SCC Encourages Virginians to Evaluate Insurance Options for College Students


AUG 02, 2023

RICHMOND – August is back to school time for many students across the Commonwealth, and if you or a family member are heading off to college, it’s a great time to review insurance needs for both those students and their families.

The State Corporation Commission’s (SCC) Bureau of Insurance (Bureau) encourages Virginia families with college students to make sure their college prep checklist includes a thorough review of both their own insurance policies, as well as those of their students.

“Protect yourself and your family financially by ensuring your child has the insurance coverage they need before they leave for college,” said Virginia Insurance Commissioner Scott A. White. “Review insurance coverage for their health, auto, living space and belongings and make sure they understand their coverage.”

Shopping around for insurance coverage and comparing premiums and policy provisions is recommended by the Bureau. Be sure to read your insurance policy carefully and fully understand exactly what’s covered. Also understand exclusions, deductibles and coverage limits. If you have questions or concerns, contact to your insurance agent or company. The Bureau also offers the following insurance considerations for parents and college students:


There are several health insurance options for college students in Virginia. Under federal law, students may be able to stay on their parents’ health insurance until they are 26 years old. If your child is included on your health insurance plan, make sure they have a copy of any insurance cards and understand what is covered, as well as know how to obtain referrals, if necessary, before seeking treatment. Some health insurance policies require your student to find an in-network physician or hospital – except for emergency care – or pay additional out of pocket costs if the provider is out-of-network.

Students who don’t have health insurance coverage through a parent’s policy, or who have limited coverage due to a provider network or service area, may opt to buy a student health plan through their school. Additionally, students may be eligible for a Special Enrollment Period that would give them a chance to apply for a private health insurance plan through the federally facilitated health insurance marketplace at


Many students bring their valuable items with them to campus. Whether it’s laptops, desktops, monitors, televisions, gaming devices and the like, consider the cost to replace everything of value in your student’s dorm room or apartment if a theft or disaster occurred.

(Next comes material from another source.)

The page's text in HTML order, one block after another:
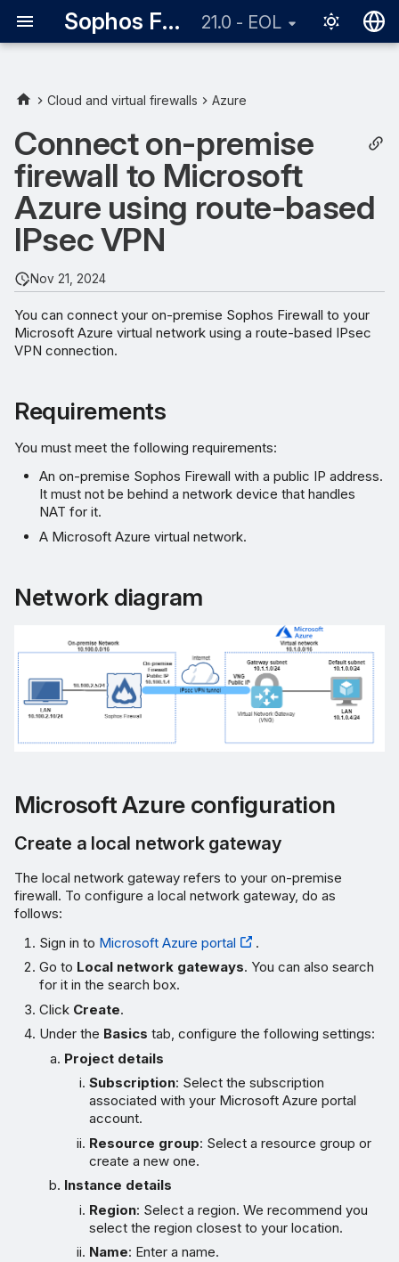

Students who live on campus may have their belongings covered under their parents’ homeowners or renters policy if they are stolen or damaged. Some insurance policies may require special coverage for jewelry or expensive electronics. In the event of a loss, policy deductibles may also apply.

Students in off-campus housing should consider renters insurance, which generally covers a tenant’s personal property as well as insures the tenant in case someone is injured on their leased premises. Landlords’ policies generally only cover the structure, not a renter’s possessions. Premiums on a renters insurance policy vary depending on the location and size of the rental unit as well as the value of the tenant’s possessions.

An inventory of your student’s belongings should always be prepared regardless of their housing situation. An inventory of personal property will help you and your student determine how much insurance coverage is needed. If a loss occurs, the inventory can facilitate the claims process. The National Association of Insurance Commissioners (NAIC) offers a free smartphone app that makes taking an inventory easy.


If your child is driving their car at school, parents should ask their insurance provider about coverage availability - as well as rates for the city and state where the college is located – before keeping or dropping the student’s car from their policy. If the student is attending school out of state, make sure you understand that state’s minimum requirements for auto insurance coverage. Additionally, inquire with your agent or company about good-student discounts. These discounts apply to auto insurance premiums for students who maintain good grades and meet eligibility requirements.

If your student’s name is on the title of a car, they must buy their own auto insurance policy. However, students may be able to remain on the parents’ policy if their parents own the vehicle they will use at school. Tell your insurance agent where the car will be stored if the address is different from what’s on the policy.